Description of the task –
Exclude the pictures and retype the entries as written.

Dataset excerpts
------------------------------------------------

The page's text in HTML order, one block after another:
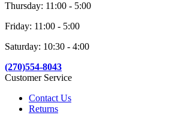
Thursday: 11:00 - 5:00
Friday: 11:00 - 5:00
Saturday: 10:30 - 4:00
(270)554-8043
Customer Service
Contact Us
Returns
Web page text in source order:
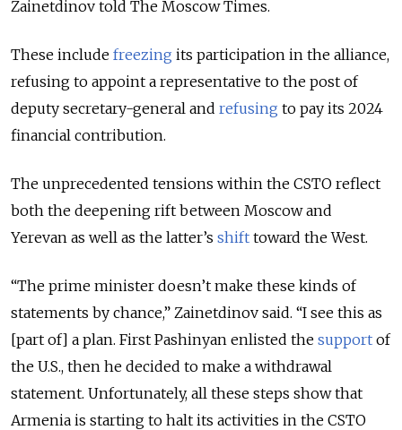
Zainetdinov told The Moscow Times.
These include freezing its participation in the alliance,
refusing to appoint a representative to the post of
deputy secretary-general and refusing to pay its 2024
financial contribution.
The unprecedented tensions within the CSTO reflect
both the deepening rift between Moscow and
Yerevan as well as the latter’s shift toward the West.
“The prime minister doesn’t make these kinds of
statements by chance,” Zainetdinov said. “I see this as
[part of] a plan. First Pashinyan enlisted the support of
the U.S., then he decided to make a withdrawal
statement. Unfortunately, all these steps show that
Armenia is starting to halt its activities in the CSTO
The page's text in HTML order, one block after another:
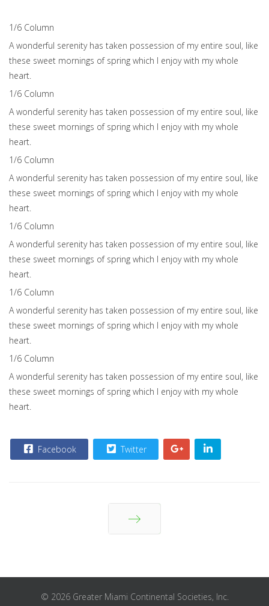
1/6 Сolumn
A wonderful serenity has taken possession of my entire soul, like
these sweet mornings of spring which I enjoy with my whole
heart.
1/6 Сolumn
A wonderful serenity has taken possession of my entire soul, like
these sweet mornings of spring which I enjoy with my whole
heart.
1/6 Сolumn
A wonderful serenity has taken possession of my entire soul, like
these sweet mornings of spring which I enjoy with my whole
heart.
1/6 Сolumn
A wonderful serenity has taken possession of my entire soul, like
these sweet mornings of spring which I enjoy with my whole
heart.
1/6 Сolumn
A wonderful serenity has taken possession of my entire soul, like
these sweet mornings of spring which I enjoy with my whole
heart.
1/6 Сolumn
A wonderful serenity has taken possession of my entire soul, like
these sweet mornings of spring which I enjoy with my whole
heart.
Facebook Twitter
© 2026 Greater Miami Continental Societies, Inc.

------------------------------------------------

Output of the exercise –
The page's text in HTML order, one block after another:
Thursday: 11:00 - 5:00
Friday: 11:00 - 5:00
Saturday: 10:30 - 4:00
(270)554-8043
Customer Service
Contact Us
Returns
Web page text in source order:
Zainetdinov told The Moscow Times.
These include freezing its participation in the alliance,
refusing to appoint a representative to the post of
deputy secretary-general and refusing to pay its 2024
financial contribution.
The unprecedented tensions within the CSTO reflect
both the deepening rift between Moscow and
Yerevan as well as the latter’s shift toward the West.
“The prime minister doesn’t make these kinds of
statements by chance,” Zainetdinov said. “I see this as
[part of] a plan. First Pashinyan enlisted the support of
the U.S., then he decided to make a withdrawal
statement. Unfortunately, all these steps show that
Armenia is starting to halt its activities in the CSTO
The page's text in HTML order, one block after another:
1/6 Сolumn
A wonderful serenity has taken possession of my entire soul, like
these sweet mornings of spring which I enjoy with my whole
heart.
1/6 Сolumn
A wonderful serenity has taken possession of my entire soul, like
these sweet mornings of spring which I enjoy with my whole
heart.
1/6 Сolumn
A wonderful serenity has taken possession of my entire soul, like
these sweet mornings of spring which I enjoy with my whole
heart.
1/6 Сolumn
A wonderful serenity has taken possession of my entire soul, like
these sweet mornings of spring which I enjoy with my whole
heart.
1/6 Сolumn
A wonderful serenity has taken possession of my entire soul, like
these sweet mornings of spring which I enjoy with my whole
heart.
1/6 Сolumn
A wonderful serenity has taken possession of my entire soul, like
these sweet mornings of spring which I enjoy with my whole
heart.
Facebook Twitter
© 2026 Greater Miami Continental Societies, Inc.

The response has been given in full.